# Understanding Divergence Graphically

1. Jun 20, 2006

### jmcgraw

I'm trying to get a handle on seeing whether a vector field (in the x-y plane for simplicity) has zero divergence at a point or is divergence free altogether. I'm having some trouble with this.

The way I am thinking about it is to mentally draw a little box around my point and then see whether the arrows coming into my box are smaller than the arrows coming out of my box. If the arrows are smaller coming out, the divergence is negative because their is a net inflow. If the arrows coming out of the box are bigger than the ones coming in, the divergence is positive because of a net outflow. If the arrows coming in and out are equal, then the divergence is zero because of no net in/outflow.

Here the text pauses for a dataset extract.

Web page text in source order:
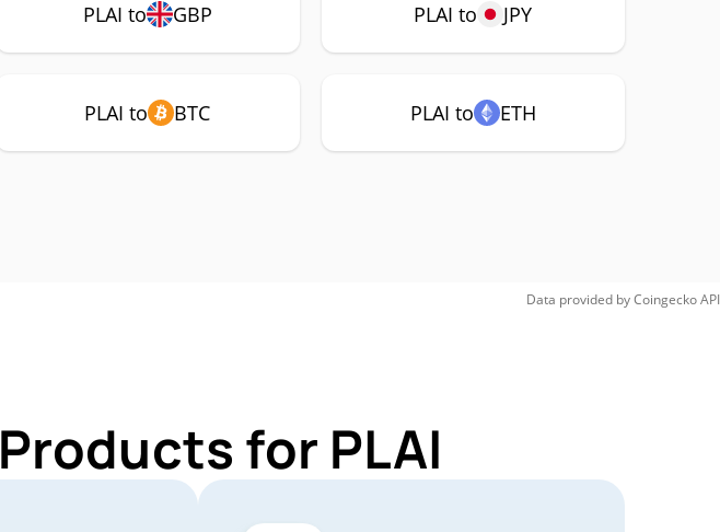
PLAI to GBP PLAI to JPY
PLAI to BTC PLAI to ETH
Data provided byCoingeckoAPI
for PLAI

Is this the correct way to look at it? My text makes me think that it is, but then when I get to divergence free fields I learn that r/(||r||^3) (where r is the position vector) has a divergence of zero everywhere except the origin where it is undefined. Yet, if I drew a box (or circle) around any point in this field, the arrows flowing in would be bigger than the arrows flowing out (magnitude varies inversely with the square of the distance), so I would guess from looking at the vector field that the field has negative divergence at that point (and at every point, in fact). But it's divergence free!

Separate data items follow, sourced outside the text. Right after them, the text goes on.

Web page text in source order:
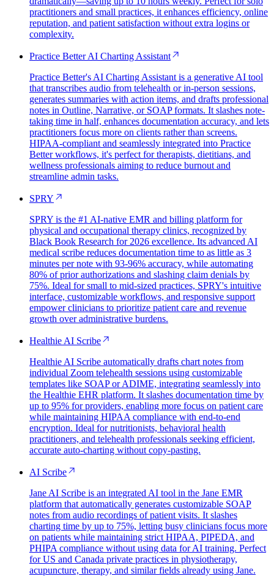
practitioners and small practices, it enhances efficiency, online
reputation, and patient satisfaction without extra logins or
complexity.
Practice Better AI Charting Assistant
Practice Better's AI Charting Assistant is a generative AI tool
that transcribes audio from telehealth or in-person sessions,
generates summaries with action items, and drafts professional
notes in Outline, Narrative, or SOAP formats. It slashes note-
taking time in half, enhances documentation accuracy, and lets
practitioners focus more on clients rather than screens.
HIPAA-compliant and seamlessly integrated into Practice
Better workflows, it's perfect for therapists, dietitians, and
wellness professionals aiming to reduce burnout and
streamline admin tasks.
SPRY
SPRY is the #1 AI-native EMR and billing platform for
physical and occupational therapy clinics, recognized by
Black Book Research for 2026 excellence. Its advanced AI
medical scribe reduces documentation time to as little as 3
minutes per note with 93-96% accuracy, while automating
80% of prior authorizations and slashing claim denials by
75%. Ideal for small to mid-sized practices, SPRY's intuitive
interface, customizable workflows, and responsive support
empower clinicians to prioritize patient care and revenue
growth over administrative burdens.
Healthie AI Scribe
Healthie AI Scribe automatically drafts chart notes from
individual Zoom telehealth sessions using customizable
templates like SOAP or ADIME, integrating seamlessly into
the Healthie EHR platform. It slashes documentation time by
up to 95% for providers, enabling more focus on patient care
while maintaining HIPAA compliance with end-to-end
encryption. Ideal for nutritionists, behavioral health
practitioners, and telehealth professionals seeking efficient,
accurate auto-charting without copy-pasting.
AI Scribe
Jane AI Scribe is an integrated AI tool in the Jane EMR
platform that automatically generates customizable SOAP
notes from audio recordings of patient visits. It slashes
charting time by up to 75%, letting busy clinicians focus more
on patients while maintaining strict HIPAA, PIPEDA, and
PHIPA compliance without using data for AI training. Perfect
for US and Canada private practices in physiotherapy,
acupuncture, therapy, and similar fields already using Jane.

In what way am I not seeing this correctly?

(a) is positive because there is a net outflow; (b) is 0 because there is no variation in direction of flow; and (c) is negative because there is a net inflow.

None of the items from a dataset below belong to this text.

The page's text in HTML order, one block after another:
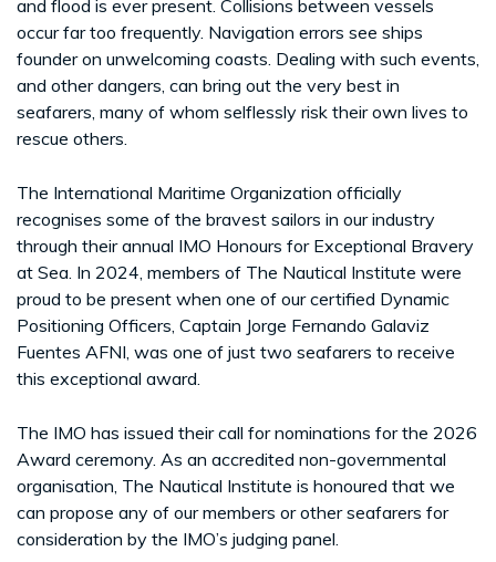
and flood is ever present. Collisions between vessels
occur far too frequently. Navigation errors see ships
founder on unwelcoming coasts. Dealing with such events,
and other dangers, can bring out the very best in
seafarers, many of whom selflessly risk their own lives to
rescue others.
The International Maritime Organization officially
recognises some of the bravest sailors in our industry
through their annual IMO Honours for Exceptional Bravery
at Sea. In 2024, members of The Nautical Institute were
proud to be present when one of our certified Dynamic
Positioning Officers, Captain Jorge Fernando Galaviz
Fuentes AFNI, was one of just two seafarers to receive
this exceptional award.
The IMO has issued their call for nominations for the 2026
Award ceremony. As an accredited non-governmental
organisation, The Nautical Institute is honoured that we
can propose any of our members or other seafarers for
consideration by the IMO’s judging panel.

Am I correct? And if so, how does this square with my question about r/(||r||^3)?

Thanks so much!

2. Jun 20, 2006

### StatusX

Your way of picturing it is correct. For the case of r/|r|3, if you orient a (rectangular) box so the bottom faces the origin, it is true that there is more flow in the bottom than out the top, but there is also flow out the sides of the box, since the vectors change direction as you move. If you were to change the shape of the box so that there was no flow out the sides (ie, they are parellel to the vectors here), then the top would be larger by a factor of rtop2/rbottom2, so the change in the magnitude of the vectors is balanced by the change in areas, and so there is no net flow. Of course, this doesn't work at the origin. But the point is that the box may be any shape, as long as it is very small, and it is often useful to consider shapes that follow the vector field in some way.

Last edited: Jun 20, 2006
3. Jun 20, 2006

### jmcgraw

Yes, I see what you are saying! Thanks!